> _Problem statement_
Could you write out, exactly as they stand, only the lines in the listing below from the line with "읽을 수 있습니다. Coursera" to the line with "International Journal of", both ends included, without the pictures?

> _Extracted entries_
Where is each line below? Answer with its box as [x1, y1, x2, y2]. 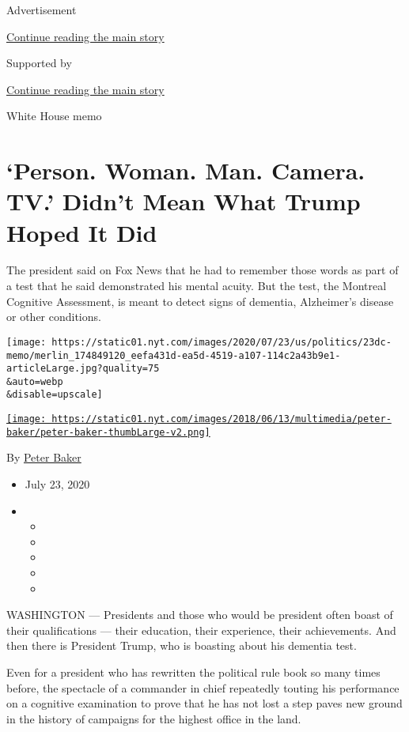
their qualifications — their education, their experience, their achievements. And [6, 621, 396, 638]
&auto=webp [6, 375, 63, 387]
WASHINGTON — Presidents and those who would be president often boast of [6, 606, 393, 623]
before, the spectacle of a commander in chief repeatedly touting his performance [6, 679, 400, 696]
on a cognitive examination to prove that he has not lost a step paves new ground [6, 695, 403, 711]
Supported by [6, 55, 72, 71]
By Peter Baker [6, 449, 81, 466]
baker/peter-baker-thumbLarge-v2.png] [6, 426, 210, 438]
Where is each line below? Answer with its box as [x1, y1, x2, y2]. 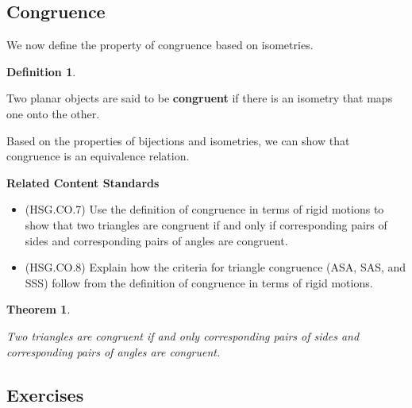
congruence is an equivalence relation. [6, 148, 190, 164]
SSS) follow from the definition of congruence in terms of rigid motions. [25, 274, 373, 291]
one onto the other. [6, 105, 100, 121]
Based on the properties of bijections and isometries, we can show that [6, 132, 350, 148]
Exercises [6, 382, 84, 406]
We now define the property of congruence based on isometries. [6, 37, 314, 53]
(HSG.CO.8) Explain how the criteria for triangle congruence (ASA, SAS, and [25, 259, 406, 275]
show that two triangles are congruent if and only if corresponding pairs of [25, 216, 387, 233]
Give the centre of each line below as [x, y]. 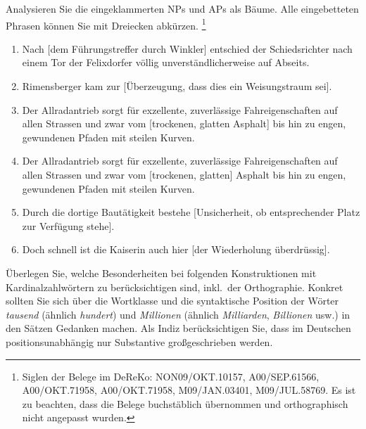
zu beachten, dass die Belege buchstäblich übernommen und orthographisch [185, 403]
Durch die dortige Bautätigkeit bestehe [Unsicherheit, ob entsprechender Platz [191, 212]
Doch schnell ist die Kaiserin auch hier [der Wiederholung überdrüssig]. [176, 249]
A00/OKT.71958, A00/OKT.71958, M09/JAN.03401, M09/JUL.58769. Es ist [189, 390]
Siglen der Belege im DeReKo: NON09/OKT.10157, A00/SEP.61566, [171, 376]
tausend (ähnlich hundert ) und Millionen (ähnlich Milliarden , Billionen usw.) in [178, 314]
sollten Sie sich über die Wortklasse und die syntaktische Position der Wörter [172, 301]
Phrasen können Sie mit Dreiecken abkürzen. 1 [106, 24]
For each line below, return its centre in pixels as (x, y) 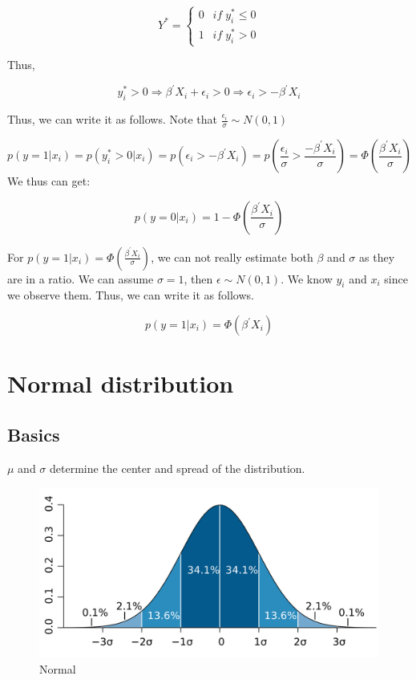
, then (198, 278)
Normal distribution (121, 383)
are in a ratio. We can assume (81, 278)
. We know (307, 278)
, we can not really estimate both (232, 257)
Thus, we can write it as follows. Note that (112, 119)
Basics (34, 434)
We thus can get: (49, 181)
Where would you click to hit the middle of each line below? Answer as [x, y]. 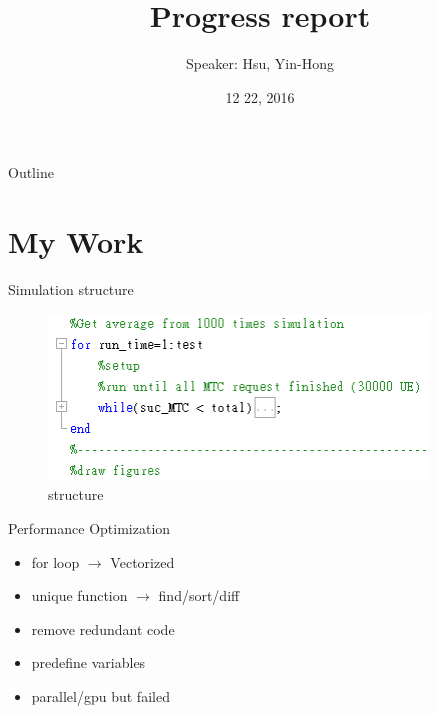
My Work [76, 241]
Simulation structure [71, 289]
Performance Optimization [89, 528]
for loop [55, 561]
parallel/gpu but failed [100, 696]
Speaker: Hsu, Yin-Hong [260, 63]
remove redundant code [103, 628]
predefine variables [88, 662]
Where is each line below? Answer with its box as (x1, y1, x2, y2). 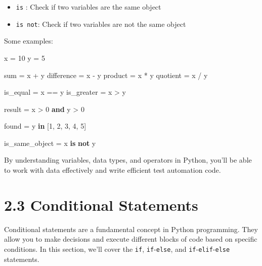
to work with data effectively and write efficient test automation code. (4, 165, 221, 175)
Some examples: (4, 35, 53, 46)
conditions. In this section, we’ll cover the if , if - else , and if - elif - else (4, 243, 230, 254)
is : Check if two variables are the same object (16, 2, 161, 12)
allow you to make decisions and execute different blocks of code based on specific (4, 234, 257, 244)
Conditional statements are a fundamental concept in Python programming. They (4, 223, 258, 234)
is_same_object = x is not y (4, 137, 96, 148)
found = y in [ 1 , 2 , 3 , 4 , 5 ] (4, 121, 86, 131)
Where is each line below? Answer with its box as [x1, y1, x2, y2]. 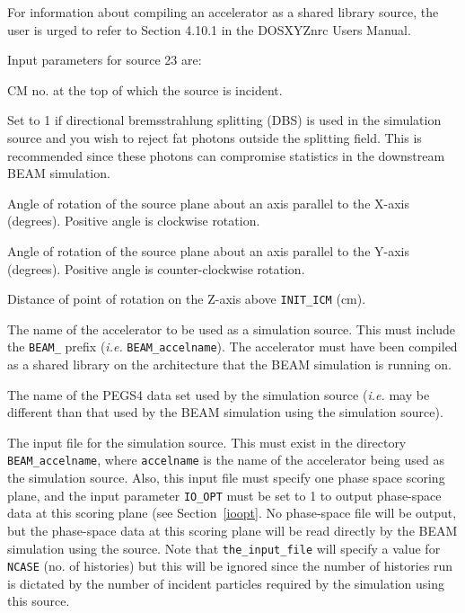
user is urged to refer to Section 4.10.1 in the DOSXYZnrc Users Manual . [7, 20, 411, 39]
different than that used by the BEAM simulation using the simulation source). [7, 403, 443, 422]
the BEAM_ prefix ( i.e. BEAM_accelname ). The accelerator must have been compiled [7, 337, 458, 356]
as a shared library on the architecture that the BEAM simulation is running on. [7, 355, 452, 374]
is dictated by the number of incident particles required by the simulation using [7, 573, 444, 592]
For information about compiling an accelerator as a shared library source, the [7, 3, 439, 21]
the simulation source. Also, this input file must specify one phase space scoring [7, 468, 445, 487]
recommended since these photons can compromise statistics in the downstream [7, 146, 445, 164]
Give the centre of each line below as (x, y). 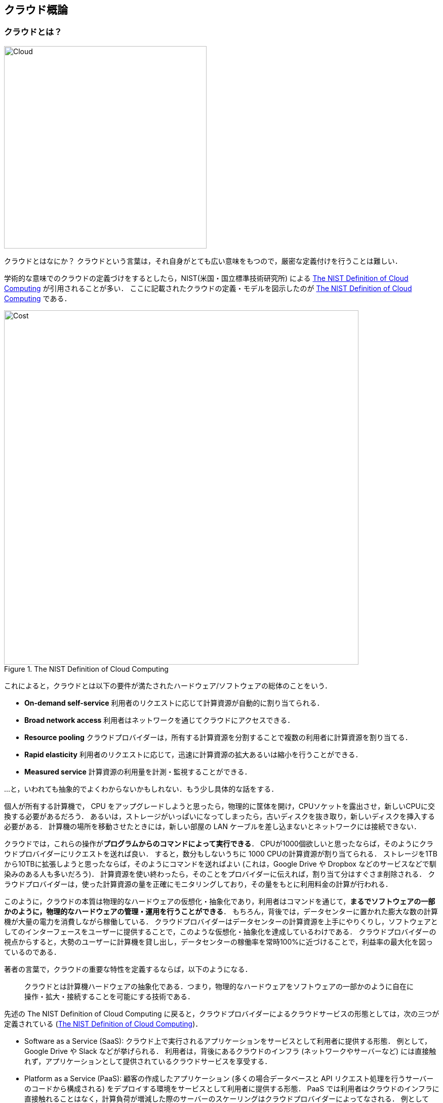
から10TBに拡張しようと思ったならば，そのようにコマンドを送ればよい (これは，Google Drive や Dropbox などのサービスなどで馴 (220, 864)
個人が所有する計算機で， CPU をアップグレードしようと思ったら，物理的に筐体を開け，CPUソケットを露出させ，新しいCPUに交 (219, 806)
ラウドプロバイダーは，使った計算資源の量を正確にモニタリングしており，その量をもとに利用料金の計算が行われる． (198, 884)
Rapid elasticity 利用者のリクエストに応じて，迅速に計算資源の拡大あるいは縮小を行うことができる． (193, 754)
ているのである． (32, 952)
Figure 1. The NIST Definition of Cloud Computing (86, 669)
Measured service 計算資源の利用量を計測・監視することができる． (138, 771)
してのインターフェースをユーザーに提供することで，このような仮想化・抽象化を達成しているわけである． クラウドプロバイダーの (220, 931)
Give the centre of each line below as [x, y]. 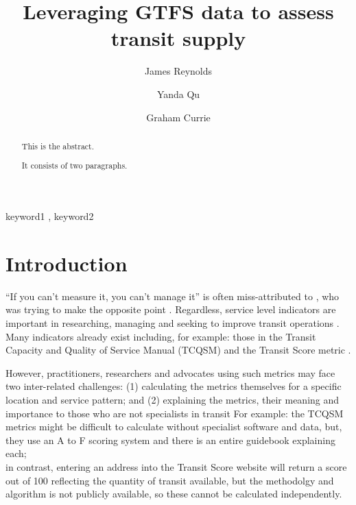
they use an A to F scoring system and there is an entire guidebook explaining [170, 440]
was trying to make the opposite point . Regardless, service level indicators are [171, 309]
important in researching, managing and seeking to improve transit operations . [173, 323]
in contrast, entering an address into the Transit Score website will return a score [176, 466]
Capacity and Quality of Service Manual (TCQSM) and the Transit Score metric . [178, 350]
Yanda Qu [178, 94]
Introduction [67, 263]
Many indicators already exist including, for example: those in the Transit [161, 336]
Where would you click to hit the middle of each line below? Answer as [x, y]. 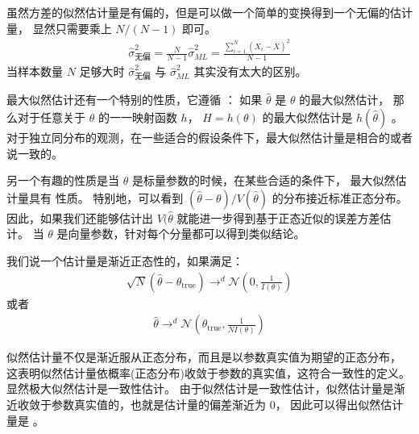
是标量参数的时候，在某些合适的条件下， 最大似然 [263, 180]
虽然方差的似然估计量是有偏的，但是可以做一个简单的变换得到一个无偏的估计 [209, 12]
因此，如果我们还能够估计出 [80, 217]
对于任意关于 [51, 117]
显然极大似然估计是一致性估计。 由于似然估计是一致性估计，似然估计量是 [200, 388]
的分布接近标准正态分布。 [340, 197]
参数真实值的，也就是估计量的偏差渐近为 [158, 405]
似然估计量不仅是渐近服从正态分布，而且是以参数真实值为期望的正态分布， [204, 357]
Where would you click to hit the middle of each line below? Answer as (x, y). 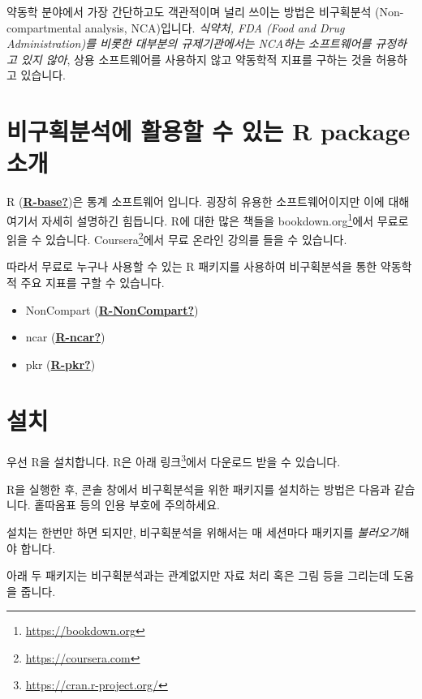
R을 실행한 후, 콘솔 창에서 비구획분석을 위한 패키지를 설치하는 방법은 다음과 (198, 489)
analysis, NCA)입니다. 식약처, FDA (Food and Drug (215, 27)
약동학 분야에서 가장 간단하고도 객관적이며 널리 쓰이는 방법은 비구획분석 (189, 11)
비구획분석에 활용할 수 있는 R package (209, 131)
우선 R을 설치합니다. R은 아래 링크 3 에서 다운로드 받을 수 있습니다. (174, 461)
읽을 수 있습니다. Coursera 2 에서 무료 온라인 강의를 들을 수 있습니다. (177, 238)
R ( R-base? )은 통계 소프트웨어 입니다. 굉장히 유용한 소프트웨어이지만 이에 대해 (208, 202)
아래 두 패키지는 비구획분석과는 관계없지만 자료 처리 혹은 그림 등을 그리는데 (198, 575)
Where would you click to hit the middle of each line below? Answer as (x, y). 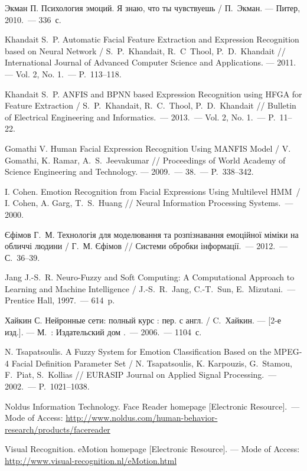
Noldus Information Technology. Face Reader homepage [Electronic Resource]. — (152, 406)
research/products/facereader (58, 429)
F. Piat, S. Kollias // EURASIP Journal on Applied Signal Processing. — (141, 374)
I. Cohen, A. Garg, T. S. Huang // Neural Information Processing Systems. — (149, 203)
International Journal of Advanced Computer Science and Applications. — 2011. (151, 62)
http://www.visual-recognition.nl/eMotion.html (91, 460)
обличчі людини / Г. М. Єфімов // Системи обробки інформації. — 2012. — (146, 246)
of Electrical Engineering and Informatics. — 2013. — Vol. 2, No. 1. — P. (140, 117)
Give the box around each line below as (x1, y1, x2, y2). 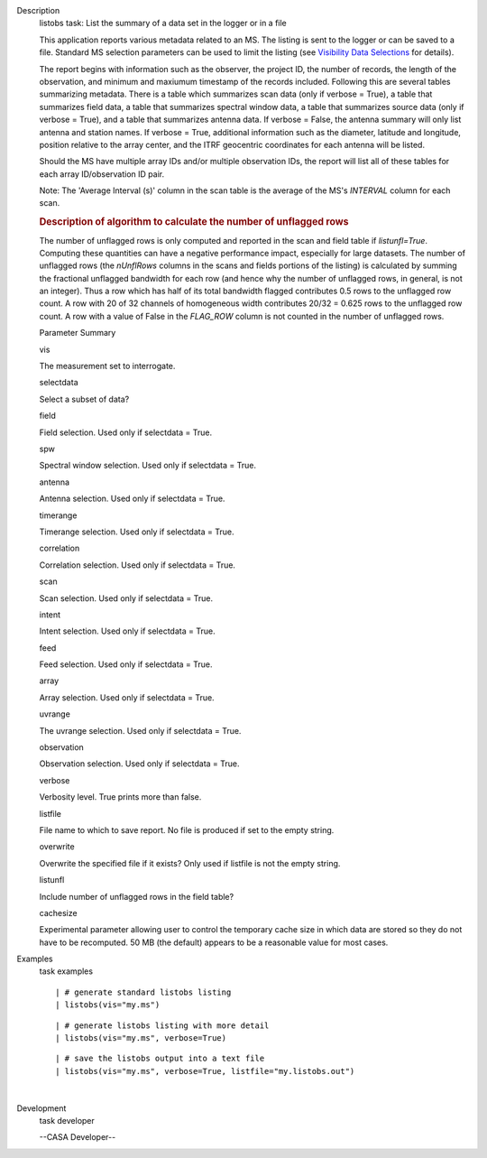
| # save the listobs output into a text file (55, 1053, 265, 1064)
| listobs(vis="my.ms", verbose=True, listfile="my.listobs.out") (55, 1066, 355, 1076)
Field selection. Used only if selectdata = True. (39, 427, 212, 438)
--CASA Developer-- (39, 1132, 116, 1143)
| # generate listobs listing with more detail (55, 1020, 270, 1031)
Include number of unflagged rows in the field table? (39, 891, 234, 902)
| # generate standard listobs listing (55, 987, 232, 997)
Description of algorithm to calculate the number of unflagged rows (39, 216, 349, 228)
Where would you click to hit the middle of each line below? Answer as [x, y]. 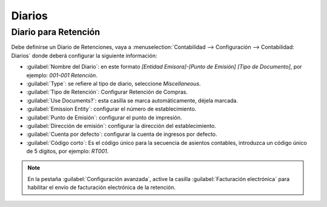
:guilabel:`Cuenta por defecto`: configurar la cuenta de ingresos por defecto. [122, 134]
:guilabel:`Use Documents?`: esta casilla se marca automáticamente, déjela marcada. [132, 100]
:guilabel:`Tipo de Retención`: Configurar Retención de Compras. [107, 92]
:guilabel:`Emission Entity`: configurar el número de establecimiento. [111, 109]
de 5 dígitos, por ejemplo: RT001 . [68, 151]
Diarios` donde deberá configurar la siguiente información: [84, 56]
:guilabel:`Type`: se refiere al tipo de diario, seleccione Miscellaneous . [114, 83]
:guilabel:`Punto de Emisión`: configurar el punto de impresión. [104, 117]
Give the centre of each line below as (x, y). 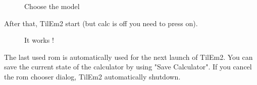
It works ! (39, 40)
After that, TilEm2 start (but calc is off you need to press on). (101, 23)
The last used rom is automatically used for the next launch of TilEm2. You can (128, 57)
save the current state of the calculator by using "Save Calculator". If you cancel (128, 67)
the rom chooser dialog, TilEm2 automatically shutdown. (92, 76)
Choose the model (52, 6)
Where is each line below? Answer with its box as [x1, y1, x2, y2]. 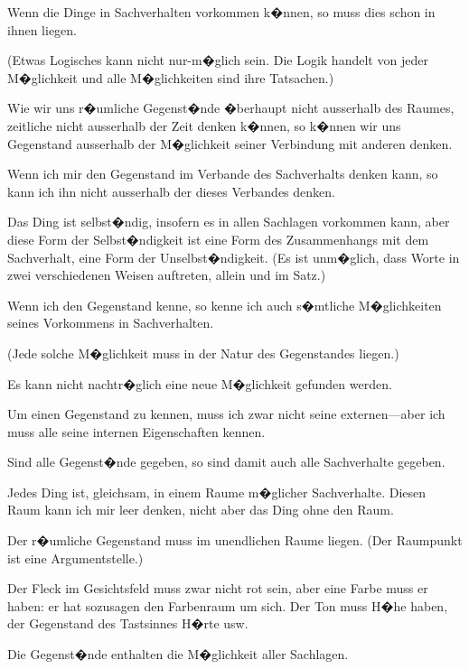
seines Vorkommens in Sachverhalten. [7, 313, 214, 332]
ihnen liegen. [7, 20, 78, 39]
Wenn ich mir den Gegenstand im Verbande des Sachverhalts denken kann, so [7, 164, 438, 183]
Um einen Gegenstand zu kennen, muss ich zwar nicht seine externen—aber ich [7, 404, 446, 423]
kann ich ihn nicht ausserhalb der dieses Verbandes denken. [7, 181, 335, 200]
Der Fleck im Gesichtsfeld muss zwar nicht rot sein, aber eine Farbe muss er [7, 579, 428, 598]
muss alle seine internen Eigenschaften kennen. [7, 422, 266, 441]
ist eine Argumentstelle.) [7, 548, 144, 567]
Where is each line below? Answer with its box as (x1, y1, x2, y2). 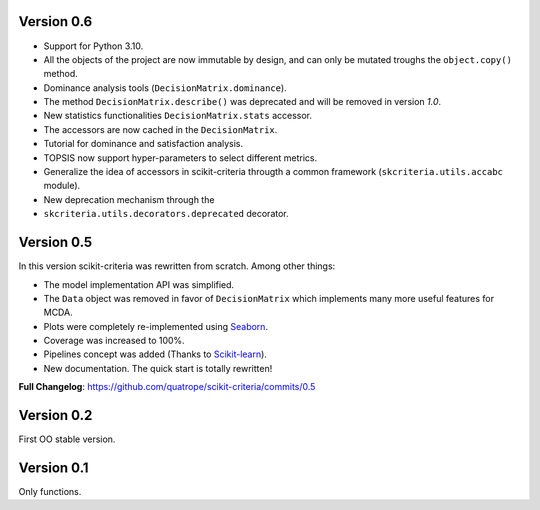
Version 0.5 (18, 234, 93, 251)
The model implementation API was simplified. (43, 278, 235, 290)
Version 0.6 (18, 13, 93, 30)
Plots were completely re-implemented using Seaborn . (43, 320, 269, 332)
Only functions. (18, 486, 82, 498)
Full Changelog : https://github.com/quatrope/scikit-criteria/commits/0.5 (18, 381, 316, 393)
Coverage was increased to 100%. (43, 335, 185, 347)
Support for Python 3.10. (43, 40, 144, 52)
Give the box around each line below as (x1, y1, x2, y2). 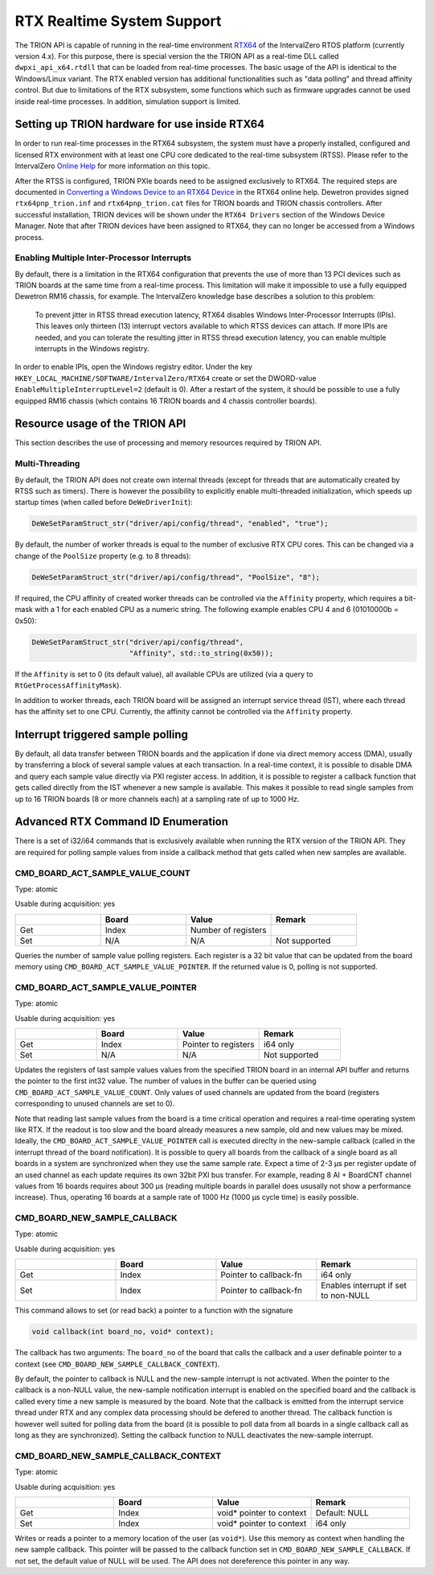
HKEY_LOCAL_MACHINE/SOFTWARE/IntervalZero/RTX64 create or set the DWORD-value (14, 373, 317, 382)
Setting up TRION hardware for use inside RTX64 (14, 118, 265, 131)
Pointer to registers (182, 1039, 255, 1050)
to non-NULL (320, 1290, 371, 1301)
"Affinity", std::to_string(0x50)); (129, 648, 274, 658)
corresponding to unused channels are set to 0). (14, 1099, 175, 1109)
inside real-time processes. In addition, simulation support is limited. (14, 97, 241, 106)
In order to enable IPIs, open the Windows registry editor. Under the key (14, 362, 253, 372)
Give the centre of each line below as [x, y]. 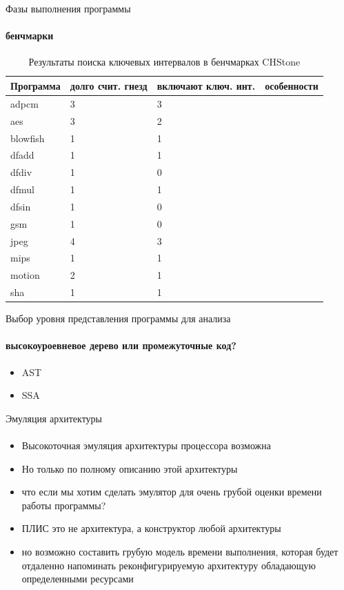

> _Written response_
읽을 수 있습니다. Coursera 2 에서 무료 온라인 강의를 들을 수 있습니다. (177, 238)
R ( R-base? )은 통계 소프트웨어 입니다. 굉장히 유용한 소프트웨어이지만 이에 대해 (208, 202)
아래 두 패키지는 비구획분석과는 관계없지만 자료 처리 혹은 그림 등을 그리는데 (198, 575)
Where would you click to hit the middle of each line below? Answer as (x, y). 
Noldus Information Technology. Face Reader homepage [Electronic Resource]. — (152, 406)
research/products/facereader (58, 429)
F. Piat, S. Kollias // EURASIP Journal on Applied Signal Processing. — (141, 374)
I. Cohen, A. Garg, T. S. Huang // Neural Information Processing Systems. — (149, 203)
International Journal of Advanced Computer Science and Applications. — 2011. (151, 62)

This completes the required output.